The primary study outcomes were new-onset CKD (ICD-9-CM 580, 581, 582, 583, 584, 585, 586, 587, 588, 589, 753, 403, 404, 2504, 2741, 4401, 4421, 4473, 5724, 6421, 6462) and GN (ICD-9-CM codes: 580.0, 580.1, 580.2, 580.3, 580.4, 580.9, 590.81, 582.0, 582.1, 582.4, 582.81, 582.89, 582.9, 583.0, 583.1, 583.2, 583.4, and 583.9); final-stage CKD (end-stage renal disease [ESRD]) (ICD-9-CM 585) was the secondary outcome. Patients were followed-up for 5 years from the index date or until the development of CKD (Fig 1). Comorbidities included diabetes mellitus (ICD-9-CM 250.xx), hypertension (ICD-9-CM 362.11, 401–405, and 437.2), hyperlipidemia (ICD-9-CM 272.x), CV disease (ICD-9-CM 410–429), and obesity (ICD-9-CM 278.0x).
SPSS software version 19.0 (SPSS Inc., Chicago, IL, USA) was used for all statistical analyses.

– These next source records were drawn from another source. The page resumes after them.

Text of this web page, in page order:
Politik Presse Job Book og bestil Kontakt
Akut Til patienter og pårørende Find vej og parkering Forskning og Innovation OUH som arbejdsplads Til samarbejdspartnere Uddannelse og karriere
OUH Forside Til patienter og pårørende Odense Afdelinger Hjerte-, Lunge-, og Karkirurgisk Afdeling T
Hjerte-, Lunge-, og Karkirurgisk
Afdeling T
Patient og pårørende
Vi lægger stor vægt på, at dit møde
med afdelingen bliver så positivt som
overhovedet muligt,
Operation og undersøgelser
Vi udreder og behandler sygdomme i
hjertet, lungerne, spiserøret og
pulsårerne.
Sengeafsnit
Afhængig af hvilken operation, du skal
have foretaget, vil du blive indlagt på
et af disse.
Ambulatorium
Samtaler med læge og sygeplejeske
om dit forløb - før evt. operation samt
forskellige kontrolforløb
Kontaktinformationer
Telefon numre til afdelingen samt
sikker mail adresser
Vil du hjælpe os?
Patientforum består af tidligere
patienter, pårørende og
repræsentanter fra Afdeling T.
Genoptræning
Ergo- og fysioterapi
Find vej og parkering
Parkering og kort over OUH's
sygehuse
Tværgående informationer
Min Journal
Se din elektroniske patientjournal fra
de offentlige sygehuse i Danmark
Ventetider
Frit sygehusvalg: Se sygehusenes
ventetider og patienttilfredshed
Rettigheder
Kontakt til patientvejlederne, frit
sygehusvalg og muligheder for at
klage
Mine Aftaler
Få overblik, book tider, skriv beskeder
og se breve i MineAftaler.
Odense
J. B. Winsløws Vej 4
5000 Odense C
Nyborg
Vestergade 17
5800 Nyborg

A two-sided p-value <0.05 determined statistical significance. Microsoft SQL Server 2008 software was used for data management and analysis.

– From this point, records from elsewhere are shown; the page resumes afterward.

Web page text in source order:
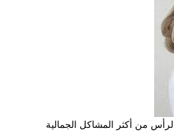
من أكثر المشاكل الجمالية
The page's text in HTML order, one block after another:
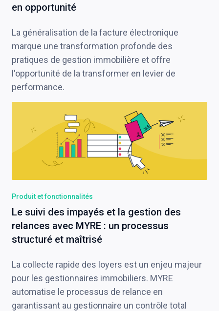
en opportunité
La généralisation de la facture électronique
marque une transformation profonde des
pratiques de gestion immobilière et offre
l'opportunité de la transformer en levier de
performance.
Produit et fonctionnalités
Le suivi des impayés et la gestion des
relances avec MYRE : un processus
structuré et maîtrisé
La collecte rapide des loyers est un enjeu majeur
pour les gestionnaires immobiliers. MYRE
automatise le processus de relance en
garantissant au gestionnaire un contrôle total
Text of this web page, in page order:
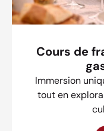
Cours de
Immersion
tout en

Pearson’s chi-square was used to compare the distributions of demographic characteristics between patients with and without RA, and for evaluating differences between categorical variables. Cox proportional hazard regression was performed to estimate the HR and 95% CI of RA associated with CKD. The covariate-adjusted HR was analyzed after adjusting for significant factors (p-value <0.05).
Table 1 shows the baseline distributions of demographic characteristics and clinical features, such as comorbidities and medication use, that occurred throughout the study period among patients with and without RA. There were no significant differences between RA patients and controls in gender or age. However, several comorbidities were significantly more prevalent among RA patients than controls; these included diabetes, hypertension, hyperlipidemia, CV disease, and obesity (all p <0.001). Compared with RA patients, a significantly lower proportion of controls were prescribed glucocorticoids, disease modifying antirheumatic drugs (DMARDs), non-steroidal anti-inflammatory drugs (NSAIDs) and biologics; however, some control patients also received short-term and infrequent glucocorticoids or NSAIDs for common ailments, such as upper respiratory infections, lower back pain and skin allergy (S1 Table).

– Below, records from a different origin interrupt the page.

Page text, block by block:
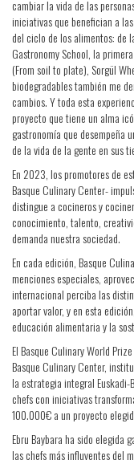
cambiar la vida de las
iniciativas que benefician a
del ciclo de los alimentos: de
Gastronomy School, la
(From soil to plate), Sorgül
biodegradables también me
cambios. Y toda esta
proyecto que tiene un alma
gastronomía que desempeña
de la vida de la gente en sus
En 2023, los promotores de
Basque Culinary Center-
distingue a cocineros y
conocimiento, talento,
demanda nuestra sociedad.
En cada edición, Basque
menciones especiales,
internacional perciba las
aportar valor, y en esta
educación alimentaria y la
El Basque Culinary World
Basque Culinary Center,
la estrategia integral
chefs con iniciativas
100.000€ a un proyecto
Ebru Baybara ha sido elegida
las chefs más influyentes del
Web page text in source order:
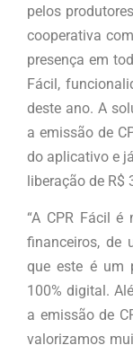
pelos
cooperativa
presença em
Fácil,
deste ano. A
a emissão de
do aplicativo e
liberação de R$
“A CPR Fácil
financeiros, de
que este é um
100% digital.
a emissão de
valorizamos

Table 2 shows the incidence and HRs of CKD, GN and ESRD among patients with RA and without. Of 12,759 patients with RA, 1442 (11.5%), 166 (1.3%) and 379 (3.0%) patients respectively, developed CKD, ESRD and GN during the 5 year follow-up period. After adjusting for monthly income, age, gender, urbanization, medication, geography, and comorbidities, the adjusted HR (aHR) among patients with RA versus controls was 1.31 (95% CI 1.23–1.40, p <0.001) for CKD, 1.08 (95% CI 0.90–1.29, p = 0.43) for final- stage CKD (ESRD) and 1.55 (95% CI, 1.37–1.76, p <0.001) for GN. Fig 2 shows Kaplan-Meier survival curves for time to CKD occurrence for RA versus controls. Stratified by age, the aHRs for CKD, GN and ESRD increased with age and were highest in the oldest adults among both RA patients and controls. Moreover, the aHRs for CKD were higher in subjects with comorbidities than those without.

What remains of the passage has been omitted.